Questa modalità permette di vivere il giro in maniera rilassata e immersiva, senza fretta, privilegiando la scoperta del territorio, le soste fotografiche e la compagnia, come nelle classiche uscite motociclistiche degli anni passati.

È l’occasione perfetta per unire passione per le Moto Guzzi, amore per la campagna veneta e il piacere di una giornata all’insegna della socialità e del buon cibo semplice, in pieno stile motogiro tradizionale.

Difficoltà

Il percorso non presenta difficoltà tecniche particolari, ma include strade secondarie con fondo a tratti irregolare e qualche strada bianca o sterrata.
È adatto a motociclisti con un minimo di esperienza.NON adatto a moto sportive.
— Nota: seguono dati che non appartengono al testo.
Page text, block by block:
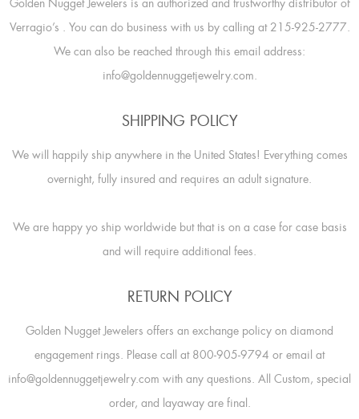
Golden Nugget Jewelers is an authorized and trustworthy distributor of
Verragio’s . You can do business with us by calling at 215-925-2777.
We can also be reached through this email address:
info@goldennuggetjewelry.com.
SHIPPING POLICY
We will happily ship anywhere in the United States! Everything comes
overnight, fully insured and requires an adult signature.
We are happy yo ship worldwide but that is on a case for case basis
and will require additional fees.
RETURN POLICY
Golden Nugget Jewelers offers an exchange policy on diamond
engagement rings. Please call at 800-905-9794 or email at
info@goldennuggetjewelry.com with any questions. All Custom, special
order, and layaway are final.
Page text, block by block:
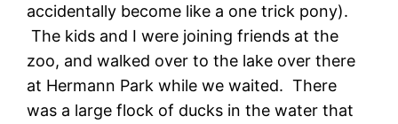
accidentally become like a one trick pony).
The kids and I were joining friends at the
zoo, and walked over to the lake over there
at Hermann Park while we waited. There
was a large flock of ducks in the water that
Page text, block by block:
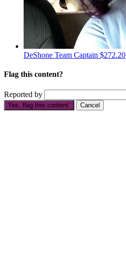
DeShone Team Captain $272.20
Flag this content?
Reported by
Yes, flag this content. Cancel
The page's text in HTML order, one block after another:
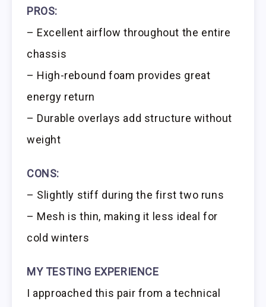
PROS:
– Excellent airflow throughout the entire
chassis
– High-rebound foam provides great
energy return
– Durable overlays add structure without
weight
CONS:
– Slightly stiff during the first two runs
– Mesh is thin, making it less ideal for
cold winters
MY TESTING EXPERIENCE
I approached this pair from a technical

Ai presenti , prima della partenza verrà condivisa la traccia in formato GPX.
Per coloro che volessero unirsi durante il tragitto la posizione sarà condivisa nel gruppo whatapp

(click x iscriverti su icona verde whatsapp in fondo a destra)

IMPORTANTE !!! PRIMA DI PARTECIPARE leggi questo

Legenda del Motogiro

Guida ai livelli di esperienza richiesti e ai simboli utilizzati durante il giro.

⭐ Livello Esperienza richiesta Caratteristiche del percorso Icona
Facile Principiante Strade ampie e asfaltate, curve dolci, traffico basso 🏍️
Intermedio Motociclisti con esperienza di base Strade secondarie strette, traffico minimo, buon controllo della moto 🛣️
Intermedio + / Medio‑alto Guidatori esperti Strade strette di campagna, asfalto irregolare, curve lente; richiede esperienza 🌾
Avanzato Motociclisti esperti Percorsi tortuosi, stretti, superfici variabili; richiede ottima padronanza ⚙️
Esperto / Tecnico Motociclisti molto esperti Tratti difficili o ostacolati, condizioni impegnative 🏆

Il motogiro “Le terre fra Adige e Po” rientra nel livello Intermedio + / Medio‑alto – strade strette di campagna, fondi irregolari, andatura turistica ma richiede esperienza su strade secondarie.